WHAT THE TASK REQUIRES
Transcribe everything in the listing below exactly, except the pictures.

▼▼▼

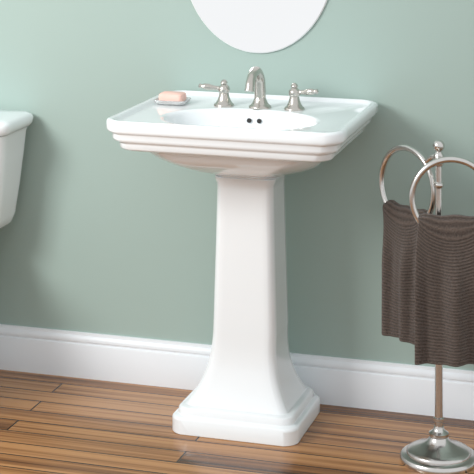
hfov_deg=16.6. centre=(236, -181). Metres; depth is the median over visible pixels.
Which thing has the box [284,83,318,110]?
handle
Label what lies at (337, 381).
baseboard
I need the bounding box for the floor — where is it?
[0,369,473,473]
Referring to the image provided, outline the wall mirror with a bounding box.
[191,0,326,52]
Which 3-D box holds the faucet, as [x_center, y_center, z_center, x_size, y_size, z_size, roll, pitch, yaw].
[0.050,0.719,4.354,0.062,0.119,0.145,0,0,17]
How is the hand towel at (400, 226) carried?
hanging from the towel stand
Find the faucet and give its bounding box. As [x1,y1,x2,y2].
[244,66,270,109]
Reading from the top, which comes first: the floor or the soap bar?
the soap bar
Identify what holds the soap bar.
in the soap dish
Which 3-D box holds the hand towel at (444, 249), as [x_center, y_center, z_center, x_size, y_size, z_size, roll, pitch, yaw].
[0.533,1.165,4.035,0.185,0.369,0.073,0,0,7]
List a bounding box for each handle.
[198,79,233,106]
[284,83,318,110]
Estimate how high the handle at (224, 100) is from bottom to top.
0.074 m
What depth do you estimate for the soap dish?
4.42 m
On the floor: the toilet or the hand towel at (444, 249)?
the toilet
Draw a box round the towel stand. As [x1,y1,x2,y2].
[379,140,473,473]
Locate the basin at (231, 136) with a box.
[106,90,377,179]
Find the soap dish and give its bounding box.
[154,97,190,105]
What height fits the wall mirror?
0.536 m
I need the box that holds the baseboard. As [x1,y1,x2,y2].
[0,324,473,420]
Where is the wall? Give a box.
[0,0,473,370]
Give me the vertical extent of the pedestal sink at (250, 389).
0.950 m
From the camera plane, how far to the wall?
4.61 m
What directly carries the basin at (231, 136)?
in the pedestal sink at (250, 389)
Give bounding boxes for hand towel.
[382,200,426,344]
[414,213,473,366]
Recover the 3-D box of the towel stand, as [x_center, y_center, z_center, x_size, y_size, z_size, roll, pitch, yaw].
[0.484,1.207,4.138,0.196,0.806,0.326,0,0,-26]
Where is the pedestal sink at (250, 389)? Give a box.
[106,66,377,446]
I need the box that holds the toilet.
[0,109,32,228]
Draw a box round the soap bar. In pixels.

▲▲▲

TASK ANSWER
hfov_deg=16.6. centre=(236, -181). Metres; depth is the median over visible pixels.
Which thing has the box [284,83,318,110]?
handle
Label what lies at (337, 381).
baseboard
I need the bounding box for the floor — where is it?
[0,369,473,473]
Referring to the image provided, outline the wall mirror with a bounding box.
[191,0,326,52]
Which 3-D box holds the faucet, as [x_center, y_center, z_center, x_size, y_size, z_size, roll, pitch, yaw].
[0.050,0.719,4.354,0.062,0.119,0.145,0,0,17]
How is the hand towel at (400, 226) carried?
hanging from the towel stand
Find the faucet and give its bounding box. As [x1,y1,x2,y2].
[244,66,270,109]
Reading from the top, which comes first: the floor or the soap bar?
the soap bar
Identify what holds the soap bar.
in the soap dish
Which 3-D box holds the hand towel at (444, 249), as [x_center, y_center, z_center, x_size, y_size, z_size, roll, pitch, yaw].
[0.533,1.165,4.035,0.185,0.369,0.073,0,0,7]
List a bounding box for each handle.
[198,79,233,106]
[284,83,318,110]
Estimate how high the handle at (224, 100) is from bottom to top.
0.074 m
What depth do you estimate for the soap dish?
4.42 m
On the floor: the toilet or the hand towel at (444, 249)?
the toilet
Draw a box round the towel stand. As [x1,y1,x2,y2].
[379,140,473,473]
Locate the basin at (231, 136) with a box.
[106,90,377,179]
Find the soap dish and give its bounding box.
[154,97,190,105]
What height fits the wall mirror?
0.536 m
I need the box that holds the baseboard. As [x1,y1,x2,y2].
[0,324,473,420]
Where is the wall? Give a box.
[0,0,473,370]
Give me the vertical extent of the pedestal sink at (250, 389).
0.950 m
From the camera plane, how far to the wall?
4.61 m
What directly carries the basin at (231, 136)?
in the pedestal sink at (250, 389)
Give bounding boxes for hand towel.
[382,200,426,344]
[414,213,473,366]
Recover the 3-D box of the towel stand, as [x_center, y_center, z_center, x_size, y_size, z_size, roll, pitch, yaw].
[0.484,1.207,4.138,0.196,0.806,0.326,0,0,-26]
Where is the pedestal sink at (250, 389)? Give a box.
[106,66,377,446]
I need the box that holds the toilet.
[0,109,32,228]
Draw a box round the soap bar. In pixels.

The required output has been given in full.